**Exercise aim:**
What is needed is an exact retyping of the records below, from the first line through the line that contains "This package provides".

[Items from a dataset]
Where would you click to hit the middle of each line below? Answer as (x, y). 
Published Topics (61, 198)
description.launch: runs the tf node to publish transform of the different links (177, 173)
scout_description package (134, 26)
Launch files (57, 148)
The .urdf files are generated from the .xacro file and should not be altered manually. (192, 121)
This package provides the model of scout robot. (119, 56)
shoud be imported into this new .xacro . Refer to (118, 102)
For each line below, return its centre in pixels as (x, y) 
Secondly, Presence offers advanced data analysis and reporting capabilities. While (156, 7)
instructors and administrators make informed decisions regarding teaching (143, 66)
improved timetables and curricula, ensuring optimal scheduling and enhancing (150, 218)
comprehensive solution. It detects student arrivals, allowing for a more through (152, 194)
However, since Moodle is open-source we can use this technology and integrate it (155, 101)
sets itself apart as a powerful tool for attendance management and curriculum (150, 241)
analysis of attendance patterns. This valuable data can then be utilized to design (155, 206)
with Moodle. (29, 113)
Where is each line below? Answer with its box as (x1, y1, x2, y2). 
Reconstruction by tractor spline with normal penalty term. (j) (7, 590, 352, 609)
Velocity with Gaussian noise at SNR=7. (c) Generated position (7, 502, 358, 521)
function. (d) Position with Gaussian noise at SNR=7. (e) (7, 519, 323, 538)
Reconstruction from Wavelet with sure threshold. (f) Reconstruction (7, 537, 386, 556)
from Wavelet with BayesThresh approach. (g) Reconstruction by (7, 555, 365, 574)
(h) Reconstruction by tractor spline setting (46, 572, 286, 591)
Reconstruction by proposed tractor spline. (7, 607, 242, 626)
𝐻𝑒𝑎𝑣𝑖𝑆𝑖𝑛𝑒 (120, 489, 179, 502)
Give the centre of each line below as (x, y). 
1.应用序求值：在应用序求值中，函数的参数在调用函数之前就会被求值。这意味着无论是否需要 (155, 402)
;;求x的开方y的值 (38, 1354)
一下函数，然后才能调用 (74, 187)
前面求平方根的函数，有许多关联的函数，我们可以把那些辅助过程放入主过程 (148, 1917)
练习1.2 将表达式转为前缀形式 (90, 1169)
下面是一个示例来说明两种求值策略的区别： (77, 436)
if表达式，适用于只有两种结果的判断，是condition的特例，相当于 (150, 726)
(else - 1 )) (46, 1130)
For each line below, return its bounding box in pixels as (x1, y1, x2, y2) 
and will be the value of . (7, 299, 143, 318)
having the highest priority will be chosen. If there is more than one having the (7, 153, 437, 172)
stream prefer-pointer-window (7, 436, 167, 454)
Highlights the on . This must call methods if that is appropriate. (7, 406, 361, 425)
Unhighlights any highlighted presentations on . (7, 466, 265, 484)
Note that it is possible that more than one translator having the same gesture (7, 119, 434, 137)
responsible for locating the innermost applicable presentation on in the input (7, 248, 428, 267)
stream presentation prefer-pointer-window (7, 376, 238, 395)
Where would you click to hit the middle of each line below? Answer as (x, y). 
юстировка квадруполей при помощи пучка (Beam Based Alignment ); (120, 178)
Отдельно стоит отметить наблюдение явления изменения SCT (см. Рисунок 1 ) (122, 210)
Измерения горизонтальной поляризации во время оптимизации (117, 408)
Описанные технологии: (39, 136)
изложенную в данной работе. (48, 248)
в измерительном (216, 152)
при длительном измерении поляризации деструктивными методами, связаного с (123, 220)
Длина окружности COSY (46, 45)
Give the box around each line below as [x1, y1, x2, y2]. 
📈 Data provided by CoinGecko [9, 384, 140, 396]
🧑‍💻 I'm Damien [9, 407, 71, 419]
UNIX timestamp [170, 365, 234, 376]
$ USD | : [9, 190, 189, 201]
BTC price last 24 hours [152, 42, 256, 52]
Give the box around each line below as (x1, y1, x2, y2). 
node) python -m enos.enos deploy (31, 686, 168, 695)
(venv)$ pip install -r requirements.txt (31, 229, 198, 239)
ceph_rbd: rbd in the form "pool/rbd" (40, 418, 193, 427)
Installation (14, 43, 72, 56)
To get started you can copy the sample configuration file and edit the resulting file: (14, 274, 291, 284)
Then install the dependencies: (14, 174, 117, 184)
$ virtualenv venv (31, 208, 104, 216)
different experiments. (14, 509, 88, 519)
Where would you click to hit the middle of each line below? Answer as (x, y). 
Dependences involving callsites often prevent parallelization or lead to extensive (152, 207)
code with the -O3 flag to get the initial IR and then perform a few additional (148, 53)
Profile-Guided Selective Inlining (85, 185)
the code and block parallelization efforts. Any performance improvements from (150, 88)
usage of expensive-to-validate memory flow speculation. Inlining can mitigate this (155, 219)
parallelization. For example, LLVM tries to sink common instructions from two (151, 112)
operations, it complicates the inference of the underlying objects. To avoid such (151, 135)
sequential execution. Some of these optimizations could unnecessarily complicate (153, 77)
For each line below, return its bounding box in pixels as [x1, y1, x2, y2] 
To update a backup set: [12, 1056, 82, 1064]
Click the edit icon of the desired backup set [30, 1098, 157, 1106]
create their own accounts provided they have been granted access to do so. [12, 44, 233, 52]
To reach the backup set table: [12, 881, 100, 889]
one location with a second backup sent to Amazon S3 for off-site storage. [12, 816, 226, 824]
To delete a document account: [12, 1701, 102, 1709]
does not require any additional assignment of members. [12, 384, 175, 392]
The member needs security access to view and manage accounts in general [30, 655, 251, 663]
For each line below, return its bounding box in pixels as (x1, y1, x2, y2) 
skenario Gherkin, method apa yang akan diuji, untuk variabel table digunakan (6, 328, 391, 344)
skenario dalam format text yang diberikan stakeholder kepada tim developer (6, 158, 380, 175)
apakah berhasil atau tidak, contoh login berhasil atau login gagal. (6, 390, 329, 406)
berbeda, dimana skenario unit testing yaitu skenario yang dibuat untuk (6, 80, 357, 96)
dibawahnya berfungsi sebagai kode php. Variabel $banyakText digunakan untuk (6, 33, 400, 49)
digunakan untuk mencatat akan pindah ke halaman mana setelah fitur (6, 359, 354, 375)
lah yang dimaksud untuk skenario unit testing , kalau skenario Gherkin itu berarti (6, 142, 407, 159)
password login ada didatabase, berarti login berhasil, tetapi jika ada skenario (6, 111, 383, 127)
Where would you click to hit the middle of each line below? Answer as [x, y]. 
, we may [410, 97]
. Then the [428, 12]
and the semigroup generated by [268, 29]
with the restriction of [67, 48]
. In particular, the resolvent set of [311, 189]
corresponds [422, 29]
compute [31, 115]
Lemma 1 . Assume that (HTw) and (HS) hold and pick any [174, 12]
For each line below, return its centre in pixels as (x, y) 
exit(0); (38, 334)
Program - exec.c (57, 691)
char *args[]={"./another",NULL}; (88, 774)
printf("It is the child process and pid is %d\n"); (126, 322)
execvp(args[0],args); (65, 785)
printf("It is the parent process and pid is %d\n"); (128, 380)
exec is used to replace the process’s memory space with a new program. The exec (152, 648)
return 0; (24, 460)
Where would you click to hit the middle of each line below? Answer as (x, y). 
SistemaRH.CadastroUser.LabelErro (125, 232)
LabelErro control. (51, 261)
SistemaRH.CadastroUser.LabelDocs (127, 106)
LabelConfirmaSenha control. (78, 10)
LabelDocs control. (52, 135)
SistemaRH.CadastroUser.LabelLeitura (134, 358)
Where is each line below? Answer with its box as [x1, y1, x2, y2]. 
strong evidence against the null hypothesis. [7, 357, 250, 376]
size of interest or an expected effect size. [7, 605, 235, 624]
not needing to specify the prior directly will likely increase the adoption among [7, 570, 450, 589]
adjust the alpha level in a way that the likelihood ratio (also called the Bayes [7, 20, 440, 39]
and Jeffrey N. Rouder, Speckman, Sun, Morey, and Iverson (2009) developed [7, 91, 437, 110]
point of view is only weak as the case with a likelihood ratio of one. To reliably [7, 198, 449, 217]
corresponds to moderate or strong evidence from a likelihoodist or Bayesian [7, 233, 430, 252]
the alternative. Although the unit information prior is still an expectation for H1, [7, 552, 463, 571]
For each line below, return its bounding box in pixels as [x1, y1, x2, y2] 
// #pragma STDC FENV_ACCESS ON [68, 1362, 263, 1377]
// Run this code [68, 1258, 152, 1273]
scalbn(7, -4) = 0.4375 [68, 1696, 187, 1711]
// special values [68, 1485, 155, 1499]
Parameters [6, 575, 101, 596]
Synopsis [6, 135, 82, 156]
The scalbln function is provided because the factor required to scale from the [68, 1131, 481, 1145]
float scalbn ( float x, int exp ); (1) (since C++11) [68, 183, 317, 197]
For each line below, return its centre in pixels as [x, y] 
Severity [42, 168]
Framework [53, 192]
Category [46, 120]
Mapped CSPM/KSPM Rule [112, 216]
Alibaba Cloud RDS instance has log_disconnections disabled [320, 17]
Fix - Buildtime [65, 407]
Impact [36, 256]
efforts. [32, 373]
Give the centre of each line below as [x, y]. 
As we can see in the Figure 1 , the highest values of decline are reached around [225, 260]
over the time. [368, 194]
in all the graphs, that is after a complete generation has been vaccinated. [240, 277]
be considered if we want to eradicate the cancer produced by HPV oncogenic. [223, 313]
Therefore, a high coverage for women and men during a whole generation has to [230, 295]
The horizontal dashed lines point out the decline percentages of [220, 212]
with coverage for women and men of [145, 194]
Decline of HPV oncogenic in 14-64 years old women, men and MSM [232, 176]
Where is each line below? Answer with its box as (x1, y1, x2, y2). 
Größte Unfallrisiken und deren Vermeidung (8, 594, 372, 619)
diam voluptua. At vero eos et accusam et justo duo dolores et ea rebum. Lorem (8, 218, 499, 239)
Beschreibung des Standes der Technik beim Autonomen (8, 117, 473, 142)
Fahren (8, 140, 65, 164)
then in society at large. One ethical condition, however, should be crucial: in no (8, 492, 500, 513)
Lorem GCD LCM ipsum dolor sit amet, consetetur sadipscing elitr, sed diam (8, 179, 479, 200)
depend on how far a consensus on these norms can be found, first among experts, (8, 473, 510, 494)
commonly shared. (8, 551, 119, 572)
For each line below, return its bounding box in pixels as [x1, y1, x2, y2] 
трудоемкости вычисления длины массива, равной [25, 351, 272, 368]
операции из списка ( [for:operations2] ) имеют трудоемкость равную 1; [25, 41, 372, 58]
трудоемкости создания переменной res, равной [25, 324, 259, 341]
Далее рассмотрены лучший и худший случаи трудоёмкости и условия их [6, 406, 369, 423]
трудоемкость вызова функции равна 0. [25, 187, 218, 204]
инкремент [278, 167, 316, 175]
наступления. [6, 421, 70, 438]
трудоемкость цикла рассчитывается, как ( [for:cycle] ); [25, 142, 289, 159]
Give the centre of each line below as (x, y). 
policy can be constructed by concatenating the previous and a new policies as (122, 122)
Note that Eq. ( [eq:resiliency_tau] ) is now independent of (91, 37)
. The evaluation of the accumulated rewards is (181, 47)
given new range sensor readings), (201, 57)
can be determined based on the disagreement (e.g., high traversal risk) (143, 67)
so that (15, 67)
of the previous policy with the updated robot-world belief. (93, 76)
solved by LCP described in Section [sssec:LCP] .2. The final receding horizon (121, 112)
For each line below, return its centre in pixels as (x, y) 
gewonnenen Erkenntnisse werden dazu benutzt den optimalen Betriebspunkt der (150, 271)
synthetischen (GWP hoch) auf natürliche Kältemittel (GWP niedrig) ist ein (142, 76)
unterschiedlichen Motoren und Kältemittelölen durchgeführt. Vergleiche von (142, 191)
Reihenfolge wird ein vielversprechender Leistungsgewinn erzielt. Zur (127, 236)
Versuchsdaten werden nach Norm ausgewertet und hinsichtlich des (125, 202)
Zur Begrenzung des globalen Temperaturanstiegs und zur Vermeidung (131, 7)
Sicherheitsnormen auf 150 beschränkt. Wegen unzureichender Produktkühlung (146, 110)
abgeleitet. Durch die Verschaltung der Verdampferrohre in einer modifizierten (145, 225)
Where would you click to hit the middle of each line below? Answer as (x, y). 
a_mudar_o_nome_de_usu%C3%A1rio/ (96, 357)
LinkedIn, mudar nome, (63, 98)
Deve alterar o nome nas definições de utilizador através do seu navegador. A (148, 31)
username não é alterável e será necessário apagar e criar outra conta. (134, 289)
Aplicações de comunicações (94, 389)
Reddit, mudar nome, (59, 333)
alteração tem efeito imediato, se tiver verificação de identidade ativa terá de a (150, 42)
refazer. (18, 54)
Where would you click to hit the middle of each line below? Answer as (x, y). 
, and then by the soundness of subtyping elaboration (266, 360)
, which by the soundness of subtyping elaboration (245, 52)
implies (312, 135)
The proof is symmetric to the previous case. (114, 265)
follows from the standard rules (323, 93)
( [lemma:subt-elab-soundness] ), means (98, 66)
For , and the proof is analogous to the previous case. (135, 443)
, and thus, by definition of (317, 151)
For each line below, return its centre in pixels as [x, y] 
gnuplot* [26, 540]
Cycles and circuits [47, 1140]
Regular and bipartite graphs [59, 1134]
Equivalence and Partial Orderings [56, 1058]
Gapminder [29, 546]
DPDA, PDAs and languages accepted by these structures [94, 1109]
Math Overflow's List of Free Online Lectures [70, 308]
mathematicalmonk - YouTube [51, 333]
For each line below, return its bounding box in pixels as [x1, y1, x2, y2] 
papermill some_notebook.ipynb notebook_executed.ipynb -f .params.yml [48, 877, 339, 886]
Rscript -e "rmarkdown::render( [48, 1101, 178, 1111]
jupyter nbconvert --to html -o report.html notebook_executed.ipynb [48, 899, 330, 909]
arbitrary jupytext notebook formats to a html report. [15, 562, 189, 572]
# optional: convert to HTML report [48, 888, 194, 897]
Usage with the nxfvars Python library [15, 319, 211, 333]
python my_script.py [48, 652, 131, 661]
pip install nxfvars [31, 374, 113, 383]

**Reply to the task:**
Where would you click to hit the middle of each line below? Answer as (x, y). 
Published Topics (61, 198)
description.launch: runs the tf node to publish transform of the different links (177, 173)
scout_description package (134, 26)
Launch files (57, 148)
The .urdf files are generated from the .xacro file and should not be altered manually. (192, 121)
This package provides the model of scout robot. (119, 56)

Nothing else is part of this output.